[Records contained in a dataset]
'''

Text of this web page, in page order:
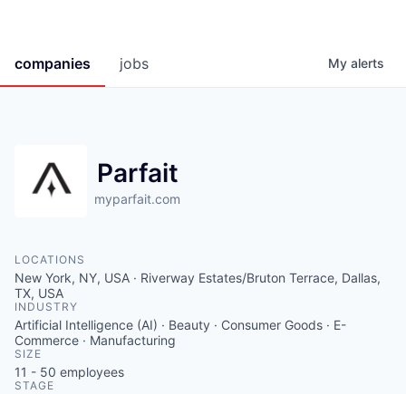
jobs
companies My alerts
Parfait
myparfait.com
LOCATIONS
New York, NY, USA · Riverway Estates/Bruton Terrace, Dallas,
TX, USA
INDUSTRY
Artificial Intelligence (AI) · Beauty · Consumer Goods · E-
Commerce · Manufacturing
SIZE
11 - 50 employees
STAGE
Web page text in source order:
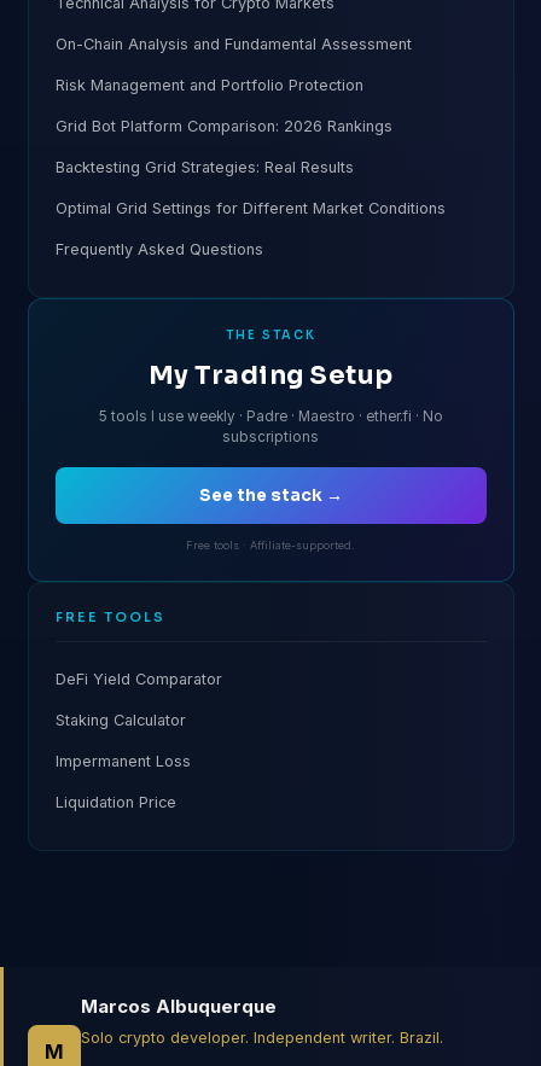
On-Chain Analysis and Fundamental Assessment
Risk Management and Portfolio Protection
Grid Bot Platform Comparison: 2026 Rankings
Backtesting Grid Strategies: Real Results
Optimal Grid Settings for Different Market Conditions
Frequently Asked Questions
THE STACK
My Trading Setup
5 tools I use weekly · Padre · Maestro · ether.fi · No
subscriptions
See the stack →
Free tools · Affiliate-supported.
FREE TOOLS
DeFi Yield Comparator
Staking Calculator
Impermanent Loss
Liquidation Price
M
Marcos Albuquerque
Solo crypto developer. Independent writer. Brazil.
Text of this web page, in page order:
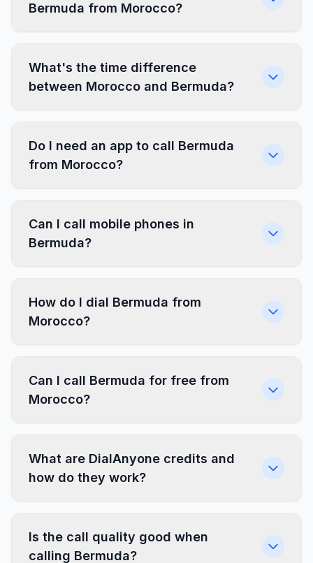
Bermuda from Morocco?
What's the time difference
between Morocco and Bermuda?
Do I need an app to call Bermuda
from Morocco?
Can I call mobile phones in
Bermuda?
How do I dial Bermuda from
Morocco?
Can I call Bermuda for free from
Morocco?
What are DialAnyone credits and
how do they work?
Is the call quality good when
calling Bermuda?
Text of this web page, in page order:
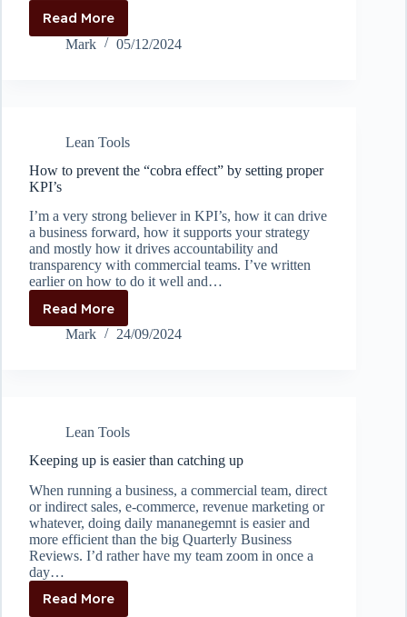
Read More
KPI-
checklist
Mark 05/12/2024
Lean Tools
How to prevent the “cobra effect” by setting proper
KPI’s
I’m a very strong believer in KPI’s, how it can drive
a business forward, how it supports your strategy
and mostly how it drives accountability and
transparency with commercial teams. I’ve written
earlier on how to do it well and…
Read More
How
to
setting
proper
KPI’s
Mark 24/09/2024
Lean Tools
Keeping up is easier than catching up
When running a business, a commercial team, direct
or indirect sales, e-commerce, revenue marketing or
whatever, doing daily mananegemnt is easier and
more efficient than the big Quarterly Business
Reviews. I’d rather have my team zoom in once a
day…
Read More
Keeping
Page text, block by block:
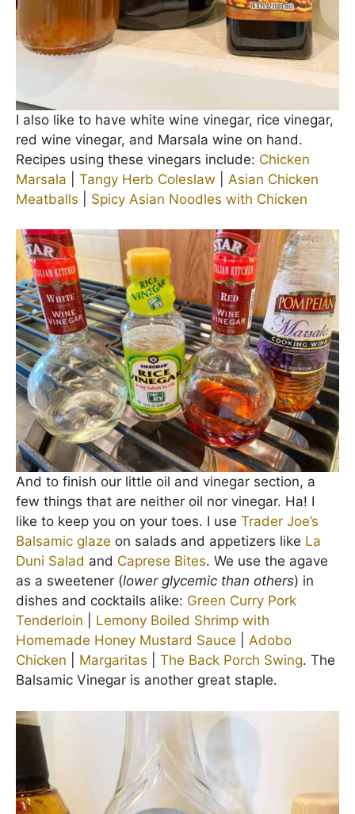
I also like to have white wine vinegar, rice vinegar,
red wine vinegar, and Marsala wine on hand.
Recipes using these vinegars include: Chicken
Marsala
Tangy Herb Coleslaw
Asian Chicken
Meatballs
Spicy Asian Noodles with Chicken
And to finish our little oil and vinegar section, a
few things that are neither oil nor vinegar. Ha! I
like to keep you on your toes. I use Trader Joe’s
Balsamic glaze on salads and appetizers like La
Duni Salad and Caprese Bites. We use the agave
as a sweetener (lower glycemic than others) in
dishes and cocktails alike: Green Curry Pork
Tenderloin
Lemony Boiled Shrimp with
Homemade Honey Mustard Sauce
Adobo
Chicken
Margaritas The Back Porch Swing. The
Balsamic Vinegar is another great staple.
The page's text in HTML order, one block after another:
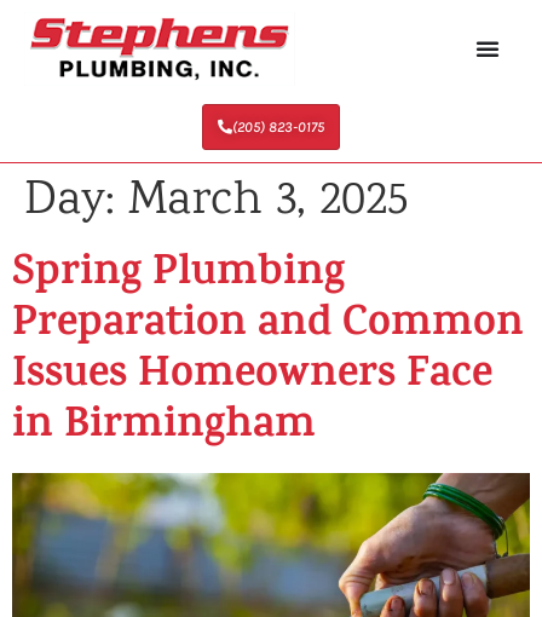
(205) 823-0175
Day: March 3, 2025
Spring Plumbing
Preparation and Common
Issues Homeowners Face
in Birmingham
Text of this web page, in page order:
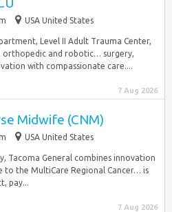
USA United States
Level II Adult Trauma Center,
orthopedic and robotic… surgery,
with compassionate care....
7 Aug 2026
Midwife (CNM)
USA United States
Tacoma General combines innovation
to the MultiCare Regional Cancer… is
pay...
7 Aug 2026
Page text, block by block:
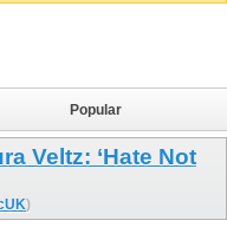
Popular
Veltz: ‘Hate Not
)
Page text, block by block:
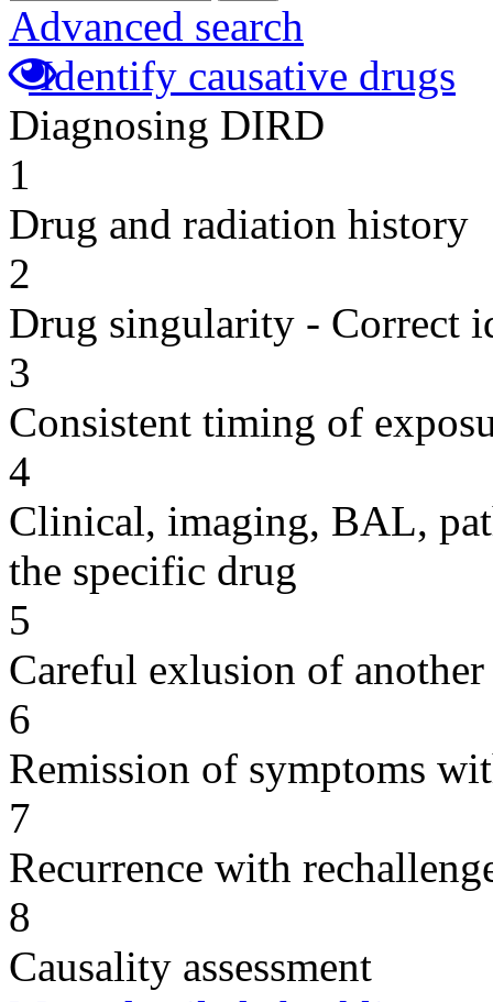
Advanced search
Identify causative drugs
Diagnosing DIRD
1
Drug and radiation history
2
Drug singularity - Correct
3
Consistent timing of
4
Clinical, imaging, BAL,
the specific drug
5
Careful exlusion of another
6
Remission of symptoms
7
Recurrence with
8
Causality assessment
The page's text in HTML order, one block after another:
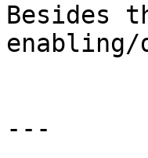
Besides
---
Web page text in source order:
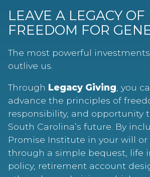
LEAVE A LEGACY OF
FREEDOM FOR
The most powerful
outlive us.
Through Legacy Giving, you
advance the principles of
responsibility, and opportunity
South Carolina’s future. By
Promise Institute in your will or
through a simple bequest, life
policy, retirement account
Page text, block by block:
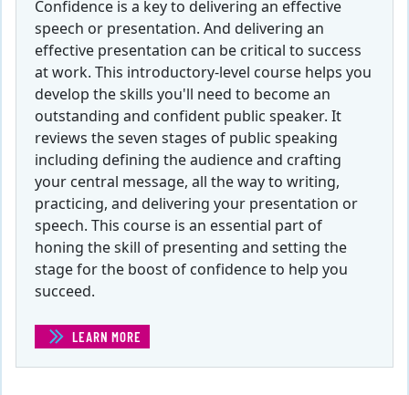
Confidence is a key to delivering an effective
speech or presentation. And delivering an
effective presentation can be critical to success
at work. This introductory-level course helps you
develop the skills you'll need to become an
outstanding and confident public speaker. It
reviews the seven stages of public speaking
including defining the audience and crafting
your central message, all the way to writing,
practicing, and delivering your presentation or
speech. This course is an essential part of
honing the skill of presenting and setting the
stage for the boost of confidence to help you
succeed.
LEARN MORE
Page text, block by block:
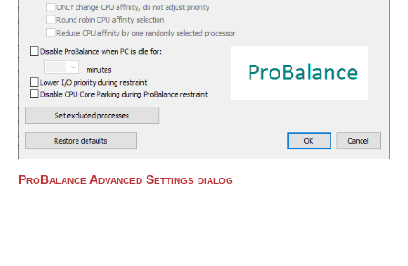
ProBalance Advanced Settings dialog
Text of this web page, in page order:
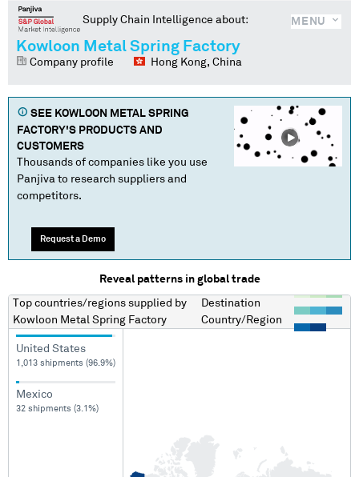
MENU
Supply Chain Intelligence about:
Kowloon Metal Spring Factory
Company profile Hong Kong, China
SEE KOWLOON METAL SPRING
FACTORY'S PRODUCTS AND
CUSTOMERS
Thousands of companies like you use
Panjiva to research suppliers and
competitors.
Request a Demo
Reveal patterns in global trade
Top countries/regions supplied by
Kowloon Metal Spring Factory
Destination
Country/Region
United States
1,013 shipments (96.9%)
Mexico
32 shipments (3.1%)
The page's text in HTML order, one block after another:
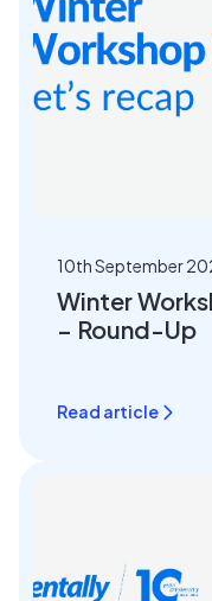
10th September
Winter
– Round-Up
Read article
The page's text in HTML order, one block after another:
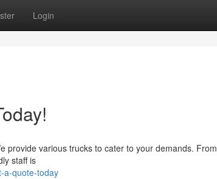
Login
provide various trucks to cater to your demands. From
staff is
a-quote-today
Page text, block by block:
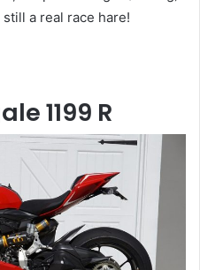
a real race hare!
1199 R
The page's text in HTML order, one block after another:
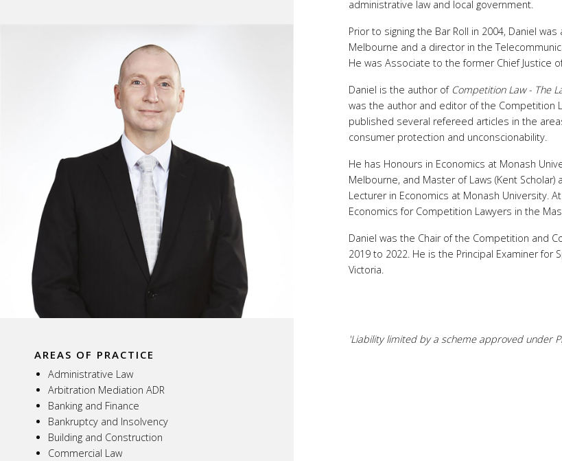
AREAS OF PRACTICE
Administrative Law
Arbitration Mediation ADR
Banking and Finance
Bankruptcy and Insolvency
Building and Construction
Commercial Law
administrative law and local government.
Prior to signing the Bar Roll in 2004, Daniel
Melbourne and a director in the
He was Associate to the former Chief Justice
Daniel is the author of Competition Law - The
was the author and editor of the Competition
published several refereed articles in the
consumer protection and unconscionability.
He has Honours in Economics at Monash
Melbourne, and Master of Laws (Kent
Lecturer in Economics at Monash University.
Economics for Competition Lawyers in the
Daniel was the Chair of the Competition and
2019 to 2022. He is the Principal Examiner
Victoria.
'Liability limited by a scheme approved under
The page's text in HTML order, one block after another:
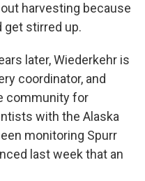
harvesting because
get stirred up.
later, Wiederkehr is
coordinator, and
community for
with the Alaska
monitoring Spurr
last week that an
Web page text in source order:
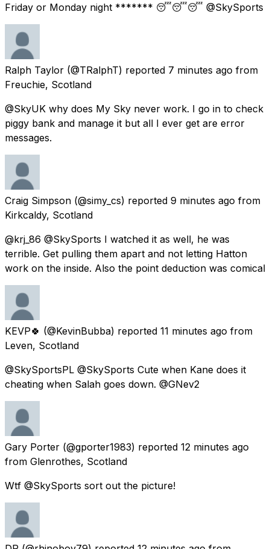
Friday or Monday night ******* 😴😴😴 @SkySports
Ralph Taylor (@TRalphT) reported 7 minutes ago from
Freuchie, Scotland
@SkyUK why does My Sky never work. I go in to check
piggy bank and manage it but all I ever get are error
messages.
Craig Simpson (@simy_cs) reported 9 minutes ago from
Kirkcaldy, Scotland
@krj_86 @SkySports I watched it as well, he was
terrible. Get pulling them apart and not letting Hatton
work on the inside. Also the point deduction was comical
KEVP🍀 (@KevinBubba) reported 11 minutes ago from
Leven, Scotland
@SkySportsPL @SkySports Cute when Kane does it
cheating when Salah goes down. @GNev2
Gary Porter (@gporter1983) reported 12 minutes ago
from Glenrothes, Scotland
Wtf @SkySports sort out the picture!
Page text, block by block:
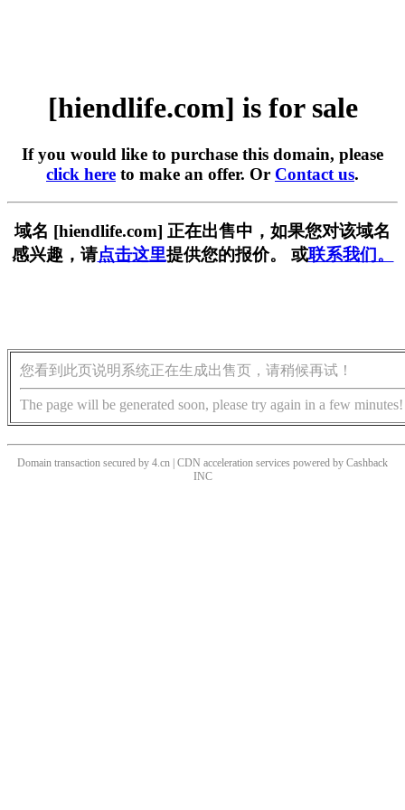
[hiendlife.com] is for sale
If you would like to purchase this domain, please
click here to make an offer. Or Contact us.
域名 [hiendlife.com] 正在出售中，如果您对该域名
感兴趣，请点击这里提供您的报价。 或联系我们。
您看到此页说明系统正在生成出售页，请稍候再试！
The page will be generated soon, please try again in a few minutes!
Domain transaction secured by 4.cn | CDN acceleration services powered by Cashback
INC

'''

> Brief
Skip the pictures and transcribe the rest of the records exactly.

> Problem solution
Text of this web page, in page order:
jobs
companies My alerts
Parfait
myparfait.com
LOCATIONS
New York, NY, USA · Riverway Estates/Bruton Terrace, Dallas,
TX, USA
INDUSTRY
Artificial Intelligence (AI) · Beauty · Consumer Goods · E-
Commerce · Manufacturing
SIZE
11 - 50 employees
STAGE
Web page text in source order:
On-Chain Analysis and Fundamental Assessment
Risk Management and Portfolio Protection
Grid Bot Platform Comparison: 2026 Rankings
Backtesting Grid Strategies: Real Results
Optimal Grid Settings for Different Market Conditions
Frequently Asked Questions
THE STACK
My Trading Setup
5 tools I use weekly · Padre · Maestro · ether.fi · No
subscriptions
See the stack →
Free tools · Affiliate-supported.
FREE TOOLS
DeFi Yield Comparator
Staking Calculator
Impermanent Loss
Liquidation Price
M
Marcos Albuquerque
Solo crypto developer. Independent writer. Brazil.
Text of this web page, in page order:
Bermuda from Morocco?
What's the time difference
between Morocco and Bermuda?
Do I need an app to call Bermuda
from Morocco?
Can I call mobile phones in
Bermuda?
How do I dial Bermuda from
Morocco?
Can I call Bermuda for free from
Morocco?
What are DialAnyone credits and
how do they work?
Is the call quality good when
calling Bermuda?
Text of this web page, in page order:
Read More
KPI-
checklist
Mark 05/12/2024
Lean Tools
How to prevent the “cobra effect” by setting proper
KPI’s
I’m a very strong believer in KPI’s, how it can drive
a business forward, how it supports your strategy
and mostly how it drives accountability and
transparency with commercial teams. I’ve written
earlier on how to do it well and…
Read More
How
to
setting
proper
KPI’s
Mark 24/09/2024
Lean Tools
Keeping up is easier than catching up
When running a business, a commercial team, direct
or indirect sales, e-commerce, revenue marketing or
whatever, doing daily mananegemnt is easier and
more efficient than the big Quarterly Business
Reviews. I’d rather have my team zoom in once a
day…
Read More
Keeping
Page text, block by block:
I also like to have white wine vinegar, rice vinegar,
red wine vinegar, and Marsala wine on hand.
Recipes using these vinegars include: Chicken
Marsala
Tangy Herb Coleslaw
Asian Chicken
Meatballs
Spicy Asian Noodles with Chicken
And to finish our little oil and vinegar section, a
few things that are neither oil nor vinegar. Ha! I
like to keep you on your toes. I use Trader Joe’s
Balsamic glaze on salads and appetizers like La
Duni Salad and Caprese Bites. We use the agave
as a sweetener (lower glycemic than others) in
dishes and cocktails alike: Green Curry Pork
Tenderloin
Lemony Boiled Shrimp with
Homemade Honey Mustard Sauce
Adobo
Chicken
Margaritas The Back Porch Swing. The
Balsamic Vinegar is another great staple.
The page's text in HTML order, one block after another:
(205) 823-0175
Day: March 3, 2025
Spring Plumbing
Preparation and Common
Issues Homeowners Face
in Birmingham
Text of this web page, in page order:
USA United States
Level II Adult Trauma Center,
orthopedic and robotic… surgery,
with compassionate care....
7 Aug 2026
Midwife (CNM)
USA United States
Tacoma General combines innovation
to the MultiCare Regional Cancer… is
pay...
7 Aug 2026
Page text, block by block:
Popular
Veltz: ‘Hate Not
)
Page text, block by block:
Advanced search
Identify causative drugs
Diagnosing DIRD
1
Drug and radiation history
2
Drug singularity - Correct
3
Consistent timing of
4
Clinical, imaging, BAL,
the specific drug
5
Careful exlusion of another
6
Remission of symptoms
7
Recurrence with
8
Causality assessment
The page's text in HTML order, one block after another:
Besides
---
Web page text in source order:
LEAVE A LEGACY OF
FREEDOM FOR
The most powerful
outlive us.
Through Legacy Giving, you
advance the principles of
responsibility, and opportunity
South Carolina’s future. By
Promise Institute in your will or
through a simple bequest, life
policy, retirement account
Page text, block by block:
Confidence is a key to delivering an effective
speech or presentation. And delivering an
effective presentation can be critical to success
at work. This introductory-level course helps you
develop the skills you'll need to become an
outstanding and confident public speaker. It
reviews the seven stages of public speaking
including defining the audience and crafting
your central message, all the way to writing,
practicing, and delivering your presentation or
speech. This course is an essential part of
honing the skill of presenting and setting the
stage for the boost of confidence to help you
succeed.
LEARN MORE
Page text, block by block:
ProBalance Advanced Settings dialog
Text of this web page, in page order:
MENU
Supply Chain Intelligence about:
Kowloon Metal Spring Factory
Company profile Hong Kong, China
SEE KOWLOON METAL SPRING
FACTORY'S PRODUCTS AND
CUSTOMERS
Thousands of companies like you use
Panjiva to research suppliers and
competitors.
Request a Demo
Reveal patterns in global trade
Top countries/regions supplied by
Kowloon Metal Spring Factory
Destination
Country/Region
United States
1,013 shipments (96.9%)
Mexico
32 shipments (3.1%)
The page's text in HTML order, one block after another:
10th September
Winter
– Round-Up
Read article
The page's text in HTML order, one block after another:
Login
provide various trucks to cater to your demands. From
staff is
a-quote-today
Page text, block by block:
a real race hare!
1199 R
The page's text in HTML order, one block after another:
AREAS OF PRACTICE
Administrative Law
Arbitration Mediation ADR
Banking and Finance
Bankruptcy and Insolvency
Building and Construction
Commercial Law
administrative law and local government.
Prior to signing the Bar Roll in 2004, Daniel
Melbourne and a director in the
He was Associate to the former Chief Justice
Daniel is the author of Competition Law - The
was the author and editor of the Competition
published several refereed articles in the
consumer protection and unconscionability.
He has Honours in Economics at Monash
Melbourne, and Master of Laws (Kent
Lecturer in Economics at Monash University.
Economics for Competition Lawyers in the
Daniel was the Chair of the Competition and
2019 to 2022. He is the Principal Examiner
Victoria.
'Liability limited by a scheme approved under
The page's text in HTML order, one block after another:
harvesting because
get stirred up.
later, Wiederkehr is
coordinator, and
community for
with the Alaska
monitoring Spurr
last week that an
Web page text in source order:
Friday or Monday night ******* 😴😴😴 @SkySports
Ralph Taylor (@TRalphT) reported 7 minutes ago from
Freuchie, Scotland
@SkyUK why does My Sky never work. I go in to check
piggy bank and manage it but all I ever get are error
messages.
Craig Simpson (@simy_cs) reported 9 minutes ago from
Kirkcaldy, Scotland
@krj_86 @SkySports I watched it as well, he was
terrible. Get pulling them apart and not letting Hatton
work on the inside. Also the point deduction was comical
KEVP🍀 (@KevinBubba) reported 11 minutes ago from
Leven, Scotland
@SkySportsPL @SkySports Cute when Kane does it
cheating when Salah goes down. @GNev2
Gary Porter (@gporter1983) reported 12 minutes ago
from Glenrothes, Scotland
Wtf @SkySports sort out the picture!
Page text, block by block:
[hiendlife.com] is for sale
If you would like to purchase this domain, please
click here to make an offer. Or Contact us.
域名 [hiendlife.com] 正在出售中，如果您对该域名
感兴趣，请点击这里提供您的报价。 或联系我们。
您看到此页说明系统正在生成出售页，请稍候再试！
The page will be generated soon, please try again in a few minutes!
Domain transaction secured by 4.cn | CDN acceleration services powered by Cashback
INC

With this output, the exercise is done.